Router
Router is PilotDeck's intelligent model routing engine. It chooses the most appropriate and cost-effective model based on task complexity, while providing multi-provider fallback to keep the service available.
Core Capabilities
Analyze request complexity and automatically choose the right model tier
Switch to backup providers when the primary provider is unavailable
Apply different routing policies for main agents and subagents
Plug in your own routing logic through custom router extensions
Decision Flow
User request
│
▼
┌─────────────────────────┐
│ 1. Custom Router │ ← if configured
└───────────┬─────────────┘
│
▼
┌─────────────────────────┐
│ 2. Scenario Decision │ ← explicit/default/subagent
└───────────┬─────────────┘
│
▼
┌─────────────────────────┐
│ 3. TokenSaver Tiering │ ← choose model tier by complexity
└───────────┬─────────────┘
│
▼
┌─────────────────────────┐
│ 4. Session Sticky │ ← keep model stable in a session
└───────────┬─────────────┘
│
▼
RouterDecision
{ provider, model, tier }
TokenSaver
TokenSaver is Router's primary cost-saving capability.

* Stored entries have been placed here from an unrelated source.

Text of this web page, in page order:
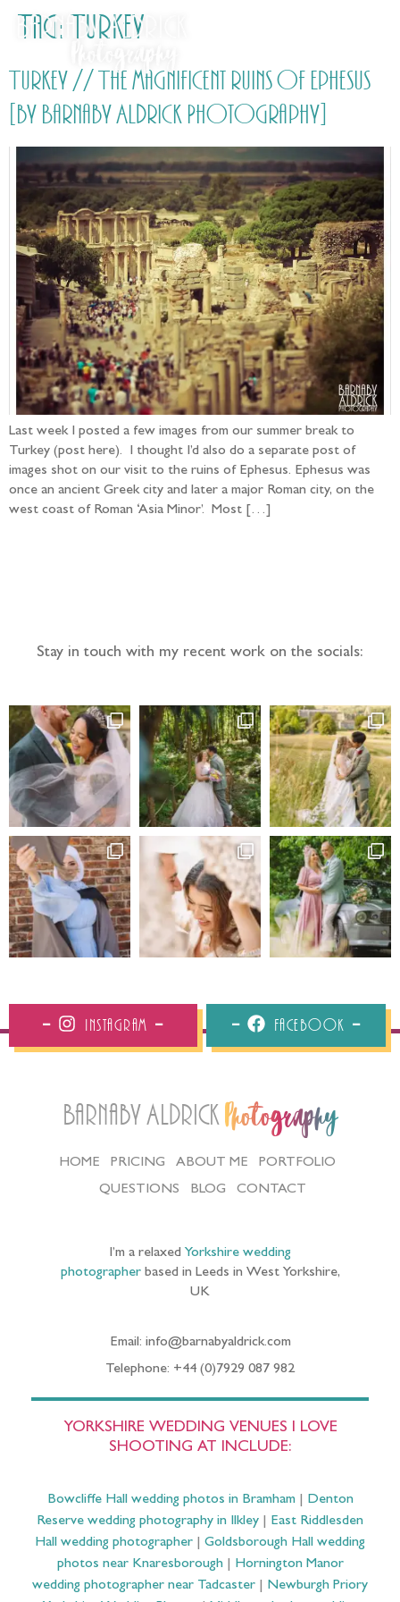
Tag: Turkey
Turkey // The magnificent ruins of Ephesus
[by Barnaby Aldrick Photography]
Last week I posted a few images from our summer break to
Turkey (post here). I thought I’d also do a separate post of
images shot on our visit to the ruins of Ephesus. Ephesus was
once an ancient Greek city and later a major Roman city, on the
west coast of Roman ‘Asia Minor’. Most […]
Stay in touch with my recent work on the socials:
Instagram Facebook
Barnaby Aldrick Photography
HOME PRICING ABOUT ME
PORTFOLIO
QUESTIONS
BLOG CONTACT
I’m a relaxed Yorkshire wedding
photographerbased in Leeds in West Yorkshire,
UK
Email: info@barnabyaldrick.com
Telephone: +44 (0)7929 087 982
YORKSHIRE WEDDING VENUES I LOVE
SHOOTING AT INCLUDE:
Bowcliffe Hall wedding photos in Bramham| Denton
Reserve wedding photography in Ilkley
East Riddlesden
Hall wedding photographer
Goldsborough Hall wedding
photos near Knaresborough| Hornington Manor
wedding photographer near Tadcaster
Newburgh Priory
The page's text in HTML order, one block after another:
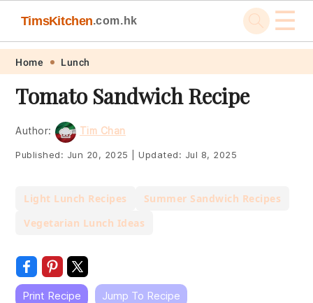
Skip
primary
navigation
Skip
main
content
Skip
primary
sidebar
Skip
footer
TimsKitchen.com.hk ☰
Home Lunch
Tomato Sandwich Recipe
Author: Tim Chan
Published: Jun 20, 2025 Updated: Jul 8, 2025
Light Lunch Recipes
Summer Sandwich Recipes
Vegetarian Lunch Ideas
Print Recipe Jump To Recipe
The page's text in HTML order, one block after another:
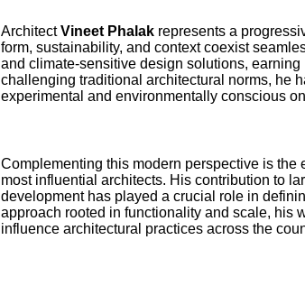
ArchitectVineet Phalakrepresents a
form, sustainability, and context coexist
and climate-sensitive design solutions,
challenging traditional architectural norms, he
experimental and environmentally conscious
Complementing this modern perspective is the
most influential architects. His contribution to
development has played a crucial role in
approach rooted in functionality and scale, his
influence architectural practices across the
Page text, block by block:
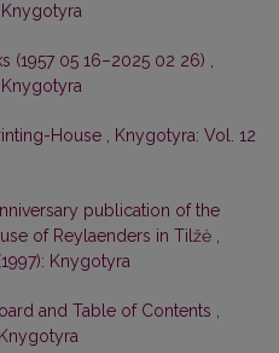
(1957 05 16–2025 02 26)
House
Knygotyra: Vol. 12
publication of the
of Reylaenders in Tilžė
Knygotyra
and Table of Contents
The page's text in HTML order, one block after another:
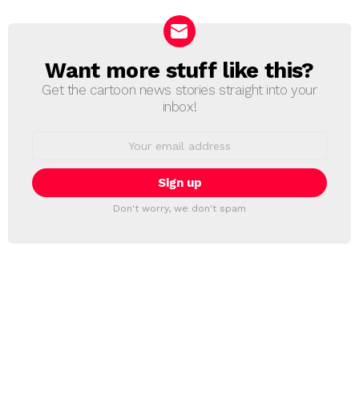
NEWSLETTER
Want more stuff like this?
Get the cartoon news stories straight into your
inbox!
Don't worry, we don't spam
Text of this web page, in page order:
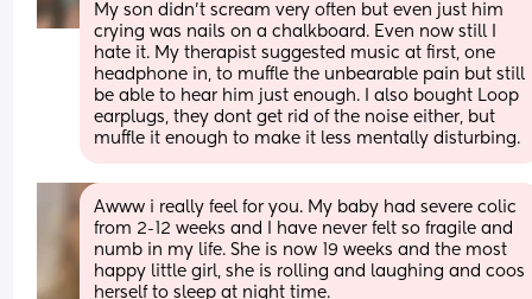
My son didn't scream very often but even just him
crying was nails on a chalkboard. Even now still I
hate it. My therapist suggested music at first, one
headphone in, to muffle the unbearable pain but still
be able to hear him just enough. I also bought Loop
earplugs, they dont get rid of the noise either, but
muffle it enough to make it less mentally disturbing.
Awww i really feel for you. My baby had severe colic
from 2-12 weeks and I have never felt so fragile and
numb in my life. She is now 19 weeks and the most
happy little girl, she is rolling and laughing and coos
herself to sleep at night time.
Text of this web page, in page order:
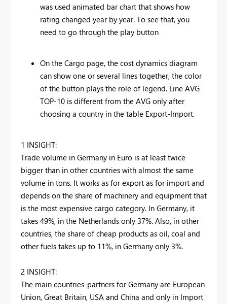
was used animated bar chart that shows how
rating changed year by year. To see that, you
need to go through the play button
On the Cargo page, the cost dynamics diagram
can show one or several lines together, the color
of the button plays the role of legend. Line AVG
TOP-10 is different from the AVG only after
choosing a country in the table Export-Import.
1 INSIGHT:
Trade volume in Germany in Euro is at least twice
bigger than in other countries with almost the same
volume in tons. It works as for export as for import and
depends on the share of machinery and equipment that
is the most expensive cargo category. In Germany, it
takes 49%, in the Netherlands only 37%. Also, in other
countries, the share of cheap products as oil, coal and
other fuels takes up to 11%, in Germany only 3%.
2 INSIGHT:
The main countries-partners for Germany are European
Union, Great Britain, USA and China and only in Import
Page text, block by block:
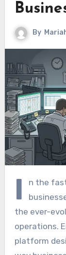
By
I
n the
the ever-
operations.
platform
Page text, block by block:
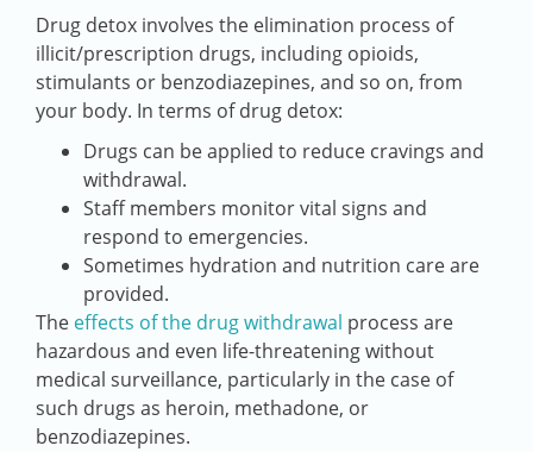
Drug detox involves the elimination process of
illicit/prescription drugs, including opioids,
stimulants or benzodiazepines, and so on, from
your body. In terms of drug detox:
Drugs can be applied to reduce cravings and
withdrawal.
Staff members monitor vital signs and
respond to emergencies.
Sometimes hydration and nutrition care are
provided.
The effects of the drug withdrawal process are
hazardous and even life-threatening without
medical surveillance, particularly in the case of
such drugs as heroin, methadone, or
benzodiazepines.

It classifies user requests into model tiers.
How It Works
- Judge: use a lightweight judge model to classify request complexity
- Tier match: choose the model tier based on the classification
- Sticky binding: keep later requests in the same session on the same tier unless explicitly changed
Example Tiers
| Tier | Use case | Example model |
|---|---|---|
| high | Architecture design, multi-file refactors | Claude Sonnet 4.5 |
| medium | Normal coding and bug fixes | Claude Sonnet |
| low | Simple Q&A and file reading | Claude Haiku |
Configure TokenSaver
router:
tokenSaver:
enabled: true
subagent:
policy: judge # skip | judge | always-low
tiers:
high:
provider: anthropic-main
model: claude-sonnet-4-5
medium:
provider: anthropic-main
model: claude-sonnet-4-20250514
low:
provider: anthropic-main
model: claude-haiku
Fallback Chain
When the primary provider returns an error such as timeout, rate limit, server error, or network error, Router switches to the next provider in the fallback chain.
router:
fallback:
default:
- provider: openai-backup
model: gpt-4o
- provider: deepseek-backup
model: deepseek-chat
Retry Strategies
Retry transient errors on the same provider with exponential backoff:
router:
transientRetry:
enabled: true
maxAttempts: 5
baseDelayMs: 1000
maxDelayMs: 30000
Scenario Routing
| Scenario | Description |
|---|---|
default | Default flow using agent.model |
explicit | A user or system explicitly selects the model |
subagent | Subagent calls that may use a dedicated routing policy |
Subagent behavior is controlled by tokenSaver.subagent.policy:
skip: bypass TokenSaver and use the default modeljudge: classify subagent requests with the judge modelalways-low: always use the lowest tier for subagents
Auto-Orchestrate
When TokenSaver is enabled, Router can optimize the system prompt and tool list for lower-tier models:
router:
autoOrchestrate:
enabled: true
skillExtensionId: "my-skill-extension"
subagentMaxTokens: 50000
Stats and Events
Router records model choices and token usage:
const stats = router.stats;
// Includes: sessionId, provider, model, tier, role, usage, timestamps
It also emits events such as pilotdeck_router_decision, pilotdeck_router_fallback, pilotdeck_router_zero_usage_retry, and pilotdeck_router_execute_failed for monitoring and debugging.